• [Task description]: Line filter on the word "fosse": copy each matching line from the entries.

• [Provided records]:
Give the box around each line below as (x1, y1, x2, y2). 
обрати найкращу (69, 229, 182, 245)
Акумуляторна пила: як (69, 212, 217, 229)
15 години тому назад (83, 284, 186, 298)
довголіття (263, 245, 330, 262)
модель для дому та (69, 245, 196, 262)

...

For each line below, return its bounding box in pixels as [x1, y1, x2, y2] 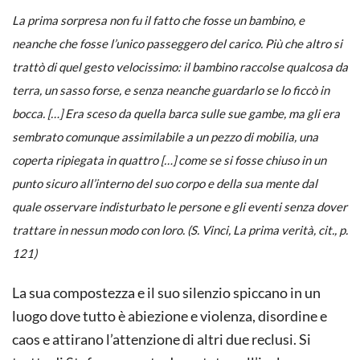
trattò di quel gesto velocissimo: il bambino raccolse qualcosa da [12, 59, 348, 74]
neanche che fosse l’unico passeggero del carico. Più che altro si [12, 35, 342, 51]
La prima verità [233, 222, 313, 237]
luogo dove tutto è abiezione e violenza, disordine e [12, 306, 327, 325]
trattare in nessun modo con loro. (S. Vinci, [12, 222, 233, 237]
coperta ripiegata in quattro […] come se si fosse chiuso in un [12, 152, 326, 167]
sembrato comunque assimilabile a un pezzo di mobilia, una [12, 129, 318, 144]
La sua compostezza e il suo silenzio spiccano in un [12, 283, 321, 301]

• [Exercise output]:
neanche che fosse l’unico passeggero del carico. Più che altro si [12, 35, 342, 51]
coperta ripiegata in quattro […] come se si fosse chiuso in un [12, 152, 326, 167]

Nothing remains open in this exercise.